## TASK DIRECTIONS:
The answer is every line in the data below that contains the word "Slide".

## PROVIDED DATA:

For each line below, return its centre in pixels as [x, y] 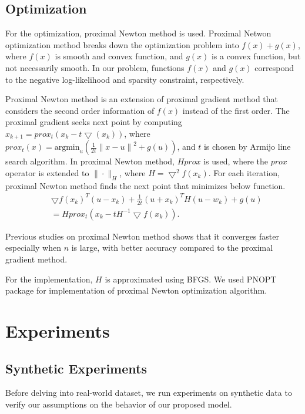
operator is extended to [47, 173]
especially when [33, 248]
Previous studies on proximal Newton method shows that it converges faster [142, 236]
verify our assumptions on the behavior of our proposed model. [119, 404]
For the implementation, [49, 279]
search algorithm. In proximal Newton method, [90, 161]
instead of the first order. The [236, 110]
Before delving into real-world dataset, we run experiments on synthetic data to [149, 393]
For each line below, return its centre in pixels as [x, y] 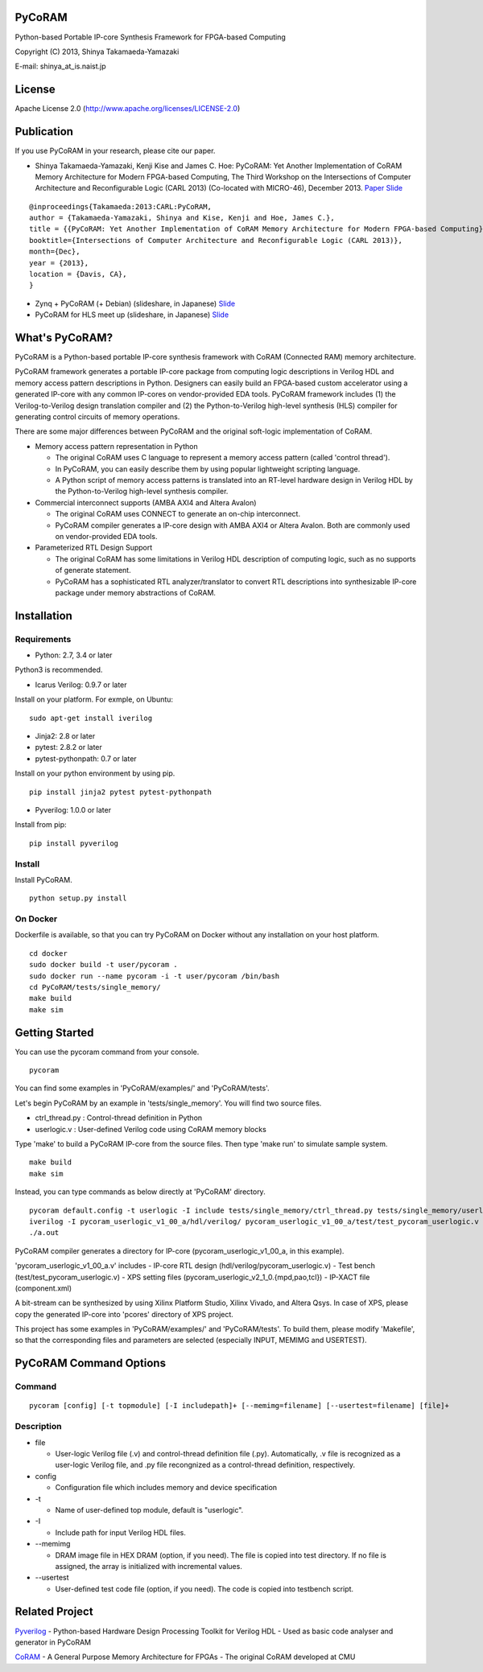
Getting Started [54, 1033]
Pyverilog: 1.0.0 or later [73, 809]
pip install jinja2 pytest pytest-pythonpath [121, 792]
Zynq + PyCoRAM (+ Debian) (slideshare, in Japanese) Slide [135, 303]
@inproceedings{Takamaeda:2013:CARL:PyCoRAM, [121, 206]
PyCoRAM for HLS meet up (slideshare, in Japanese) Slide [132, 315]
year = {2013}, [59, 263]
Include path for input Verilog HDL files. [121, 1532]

==

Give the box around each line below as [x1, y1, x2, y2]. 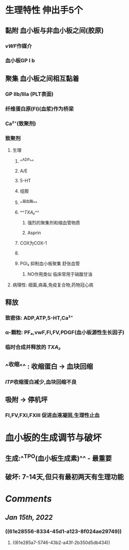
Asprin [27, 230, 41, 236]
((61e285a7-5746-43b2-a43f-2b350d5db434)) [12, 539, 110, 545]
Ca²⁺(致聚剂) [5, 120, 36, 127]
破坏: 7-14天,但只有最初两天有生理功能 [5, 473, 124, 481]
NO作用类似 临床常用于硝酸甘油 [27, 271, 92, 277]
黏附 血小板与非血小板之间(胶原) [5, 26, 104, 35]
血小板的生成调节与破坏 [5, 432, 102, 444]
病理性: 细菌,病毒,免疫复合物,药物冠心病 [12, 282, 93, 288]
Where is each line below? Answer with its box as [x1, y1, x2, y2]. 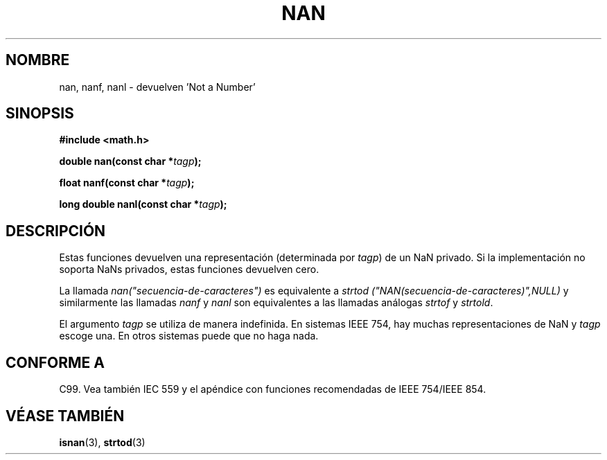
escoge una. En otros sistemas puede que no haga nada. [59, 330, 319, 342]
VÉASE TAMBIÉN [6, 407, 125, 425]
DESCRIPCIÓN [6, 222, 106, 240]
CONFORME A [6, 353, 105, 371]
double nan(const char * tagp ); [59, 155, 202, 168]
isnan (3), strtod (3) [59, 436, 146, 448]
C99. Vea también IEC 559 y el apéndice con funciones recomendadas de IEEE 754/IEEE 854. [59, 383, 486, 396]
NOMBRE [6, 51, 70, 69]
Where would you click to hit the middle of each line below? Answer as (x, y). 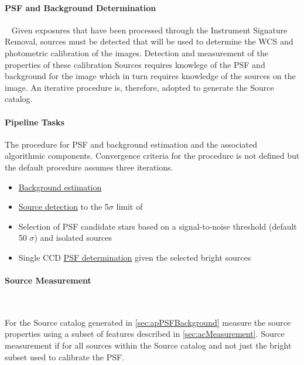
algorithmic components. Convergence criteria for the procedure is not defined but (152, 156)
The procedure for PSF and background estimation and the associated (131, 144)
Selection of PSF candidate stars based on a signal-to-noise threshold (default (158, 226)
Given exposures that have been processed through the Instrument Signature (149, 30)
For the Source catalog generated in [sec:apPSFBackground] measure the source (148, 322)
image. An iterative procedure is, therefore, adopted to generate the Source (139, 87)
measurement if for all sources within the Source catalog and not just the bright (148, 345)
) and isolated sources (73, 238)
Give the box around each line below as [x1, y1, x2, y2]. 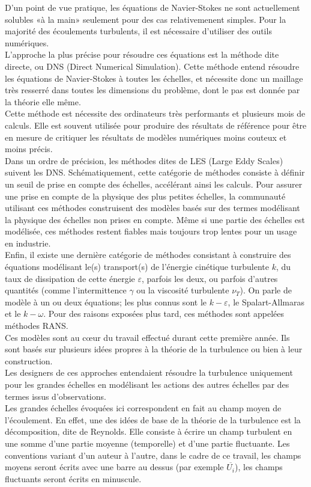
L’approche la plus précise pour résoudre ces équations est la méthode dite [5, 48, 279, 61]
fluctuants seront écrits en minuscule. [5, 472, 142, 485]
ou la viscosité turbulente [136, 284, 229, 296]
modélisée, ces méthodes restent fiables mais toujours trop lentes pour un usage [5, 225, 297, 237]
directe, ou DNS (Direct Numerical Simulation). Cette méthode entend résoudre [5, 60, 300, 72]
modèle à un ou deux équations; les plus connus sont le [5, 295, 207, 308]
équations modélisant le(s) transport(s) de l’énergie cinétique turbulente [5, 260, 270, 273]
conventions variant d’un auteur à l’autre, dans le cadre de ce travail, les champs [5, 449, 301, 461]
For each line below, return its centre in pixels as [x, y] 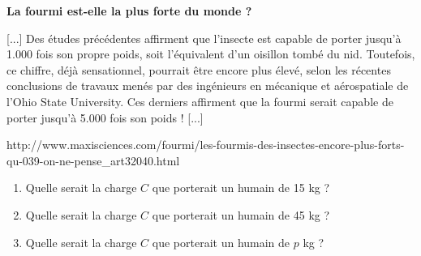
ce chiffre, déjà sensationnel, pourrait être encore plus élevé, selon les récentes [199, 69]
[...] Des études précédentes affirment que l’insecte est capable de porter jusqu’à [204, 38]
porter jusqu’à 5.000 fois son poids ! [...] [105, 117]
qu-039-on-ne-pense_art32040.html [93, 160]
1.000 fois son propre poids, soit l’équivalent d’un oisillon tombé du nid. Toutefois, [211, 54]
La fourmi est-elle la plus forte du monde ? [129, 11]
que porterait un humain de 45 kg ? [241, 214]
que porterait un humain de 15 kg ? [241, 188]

## RESULT OF THE TASK:
Zynq + PyCoRAM (+ Debian) (slideshare, in Japanese) Slide [135, 303]
PyCoRAM for HLS meet up (slideshare, in Japanese) Slide [132, 315]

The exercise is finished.